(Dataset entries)
┏━━

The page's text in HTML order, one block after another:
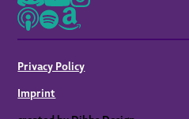
Privacy Policy
Imprint
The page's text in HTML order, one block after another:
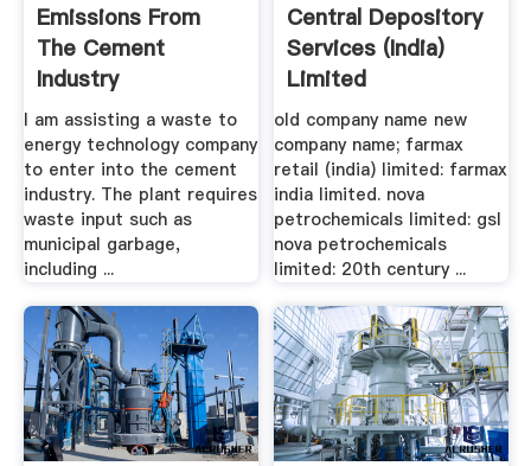
Emissions From
The Cement
Industry
I am assisting a waste to
energy technology company
to enter into the cement
industry. The plant requires
waste input such as
municipal garbage,
including ...
Central Depository
Services (India)
Limited
old company name new
company name; farmax
retail (india) limited: farmax
india limited. nova
petrochemicals limited: gsl
nova petrochemicals
limited: 20th century ...
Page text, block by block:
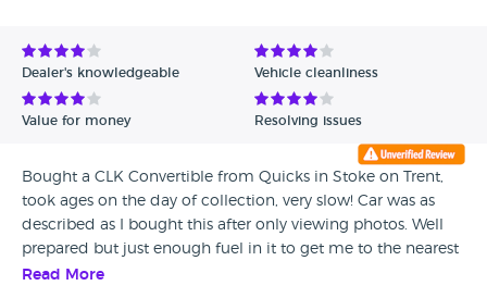
Avg Rating - Low to High
Verified Reviews
Dealer's knowledgeable Vehicle cleanliness
Value for money Resolving issues
Bought a CLK Convertible from Quicks in Stoke on Trent,
took ages on the day of collection, very slow! Car was as
described as I bought this after only viewing photos. Well
prepared but just enough fuel in it to get me to the nearest
petrol station. After the first rain I noticed a drip of water on
Read More
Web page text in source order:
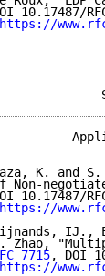
10.17487/
https://
K. and
Non-
10.17487/
https://
IJ.,
Zhao,
7715, DOI
https://
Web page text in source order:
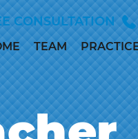
CONSULTATION
TEAM
ALLISON
ANDERSEN
MARC
BETINSKY
CIVIL
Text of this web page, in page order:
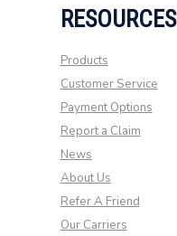
RESOURCES
Products
Customer Service
Payment Options
Report a Claim
News
About Us
Refer A Friend
Our Carriers
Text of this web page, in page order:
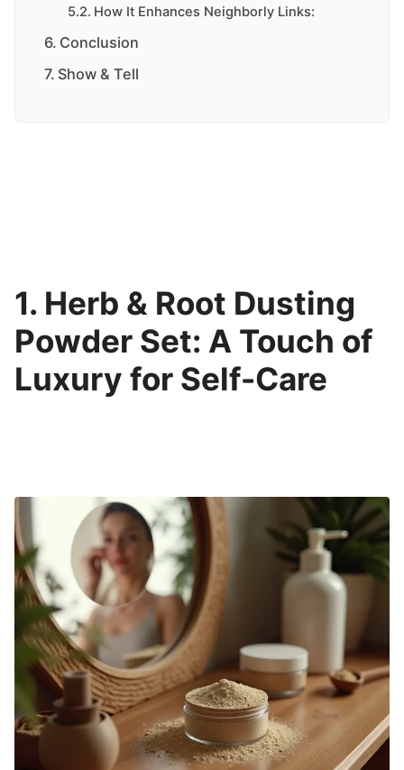
How It Enhances Neighborly Links:
Conclusion
Show & Tell
1. Herb & Root Dusting
Powder Set: A Touch of
Luxury for Self-Care
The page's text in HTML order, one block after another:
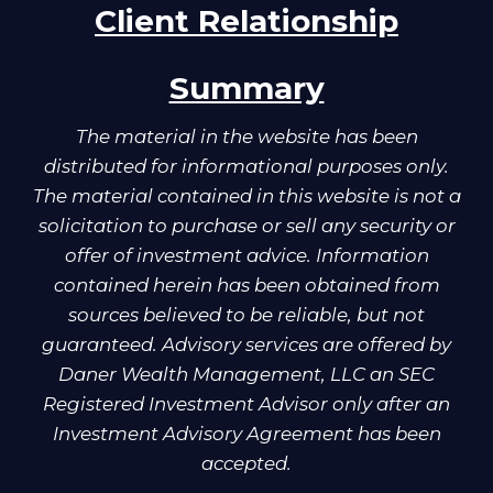
Client Relationship
Summary
The material in the website has been
distributed for informational purposes only.
The material contained in this website is not a
solicitation to purchase or sell any security or
offer of investment advice. Information
contained herein has been obtained from
sources believed to be reliable, but not
guaranteed. Advisory services are offered by
Daner Wealth Management, LLC an SEC
Registered Investment Advisor only after an
Investment Advisory Agreement has been
accepted.
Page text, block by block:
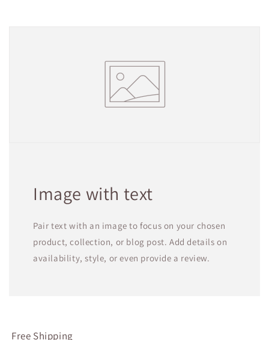
Image with text
Pair text with an image to focus on your chosen
product, collection, or blog post. Add details on
availability, style, or even provide a review.
Free Shipping
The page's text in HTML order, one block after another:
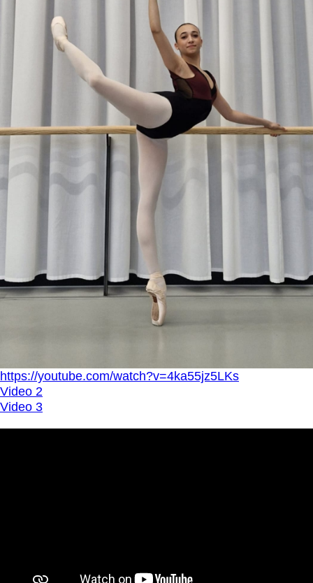
https://youtube.com/watch?v=4ka55jz5LKs
Video 2
Video 3
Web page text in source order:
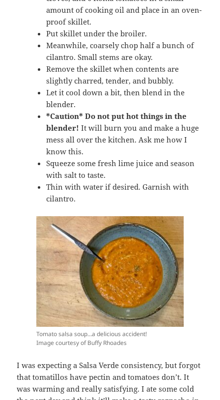
amount of cooking oil and place in an oven-
proof skillet.
Put skillet under the broiler.
Meanwhile, coarsely chop half a bunch of
cilantro. Small stems are okay.
Remove the skillet when contents are
slightly charred, tender, and bubbly.
Let it cool down a bit, then blend in the
blender.
*Caution* Do not put hot things in the
blender! It will burn you and make a huge
mess all over the kitchen. Ask me how I
know this.
Squeeze some fresh lime juice and season
with salt to taste.
Thin with water if desired. Garnish with
cilantro.
Tomato salsa soup…a delicious accident!
Image courtesy of Buffy Rhoades
I was expecting a Salsa Verde consistency, but forgot
that tomatillos have pectin and tomatoes don’t. It
was warming and really satisfying. I ate some cold
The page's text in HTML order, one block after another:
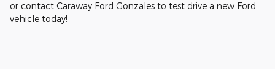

┗━━

● **WHAT YOU ARE ASKED TO DO**: Reproduce every record above exactly, but leave out the pictures.

● **RESULT**:
The page's text in HTML order, one block after another:
Privacy Policy
Imprint
The page's text in HTML order, one block after another:
Emissions From
The Cement
Industry
I am assisting a waste to
energy technology company
to enter into the cement
industry. The plant requires
waste input such as
municipal garbage,
including ...
Central Depository
Services (India)
Limited
old company name new
company name; farmax
retail (india) limited: farmax
india limited. nova
petrochemicals limited: gsl
nova petrochemicals
limited: 20th century ...
Page text, block by block:
Avg Rating - Low to High
Verified Reviews
Dealer's knowledgeable Vehicle cleanliness
Value for money Resolving issues
Bought a CLK Convertible from Quicks in Stoke on Trent,
took ages on the day of collection, very slow! Car was as
described as I bought this after only viewing photos. Well
prepared but just enough fuel in it to get me to the nearest
petrol station. After the first rain I noticed a drip of water on
Read More
Web page text in source order:
10.17487/
https://
K. and
Non-
10.17487/
https://
IJ.,
Zhao,
7715, DOI
https://
Web page text in source order:
CONSULTATION
TEAM
ALLISON
ANDERSEN
MARC
BETINSKY
CIVIL
Text of this web page, in page order:
RESOURCES
Products
Customer Service
Payment Options
Report a Claim
News
About Us
Refer A Friend
Our Carriers
Text of this web page, in page order:
How It Enhances Neighborly Links:
Conclusion
Show & Tell
1. Herb & Root Dusting
Powder Set: A Touch of
Luxury for Self-Care
The page's text in HTML order, one block after another:
Client Relationship
Summary
The material in the website has been
distributed for informational purposes only.
The material contained in this website is not a
solicitation to purchase or sell any security or
offer of investment advice. Information
contained herein has been obtained from
sources believed to be reliable, but not
guaranteed. Advisory services are offered by
Daner Wealth Management, LLC an SEC
Registered Investment Advisor only after an
Investment Advisory Agreement has been
accepted.
Page text, block by block:
Image with text
Pair text with an image to focus on your chosen
product, collection, or blog post. Add details on
availability, style, or even provide a review.
Free Shipping
The page's text in HTML order, one block after another:
https://youtube.com/watch?v=4ka55jz5LKs
Video 2
Video 3
Web page text in source order:
amount of cooking oil and place in an oven-
proof skillet.
Put skillet under the broiler.
Meanwhile, coarsely chop half a bunch of
cilantro. Small stems are okay.
Remove the skillet when contents are
slightly charred, tender, and bubbly.
Let it cool down a bit, then blend in the
blender.
*Caution* Do not put hot things in the
blender! It will burn you and make a huge
mess all over the kitchen. Ask me how I
know this.
Squeeze some fresh lime juice and season
with salt to taste.
Thin with water if desired. Garnish with
cilantro.
Tomato salsa soup…a delicious accident!
Image courtesy of Buffy Rhoades
I was expecting a Salsa Verde consistency, but forgot
that tomatillos have pectin and tomatoes don’t. It
was warming and really satisfying. I ate some cold
The page's text in HTML order, one block after another:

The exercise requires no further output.